Work item ::
The entries that follow need to be reproduced exactly, minus any images.

Data for review ::
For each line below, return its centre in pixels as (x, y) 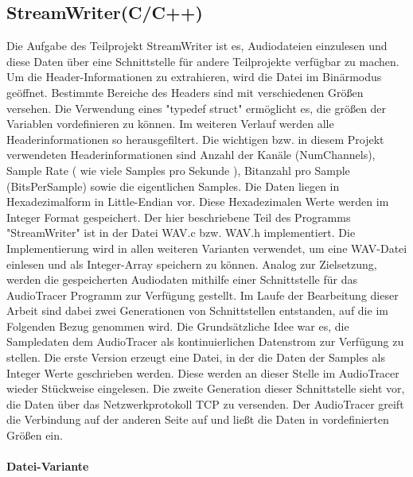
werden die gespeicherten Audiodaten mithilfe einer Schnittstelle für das (182, 279)
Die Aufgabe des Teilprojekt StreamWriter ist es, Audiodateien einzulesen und (197, 46)
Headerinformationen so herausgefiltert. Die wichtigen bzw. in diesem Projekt (195, 139)
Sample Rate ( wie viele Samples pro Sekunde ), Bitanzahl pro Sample (178, 170)
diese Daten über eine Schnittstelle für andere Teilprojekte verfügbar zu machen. (203, 61)
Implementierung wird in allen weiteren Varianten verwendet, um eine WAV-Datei (207, 248)
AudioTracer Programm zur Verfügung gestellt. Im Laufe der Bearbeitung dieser (203, 295)
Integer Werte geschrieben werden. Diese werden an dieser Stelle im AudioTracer (203, 372)

Reply ::
For each line below, return its centre in pixels as (x, y) 
werden die gespeicherten Audiodaten mithilfe einer Schnittstelle für das (182, 279)
Die Aufgabe des Teilprojekt StreamWriter ist es, Audiodateien einzulesen und (197, 46)
Headerinformationen so herausgefiltert. Die wichtigen bzw. in diesem Projekt (195, 139)
Sample Rate ( wie viele Samples pro Sekunde ), Bitanzahl pro Sample (178, 170)
diese Daten über eine Schnittstelle für andere Teilprojekte verfügbar zu machen. (203, 61)
Implementierung wird in allen weiteren Varianten verwendet, um eine WAV-Datei (207, 248)
AudioTracer Programm zur Verfügung gestellt. Im Laufe der Bearbeitung dieser (203, 295)
Integer Werte geschrieben werden. Diese werden an dieser Stelle im AudioTracer (203, 372)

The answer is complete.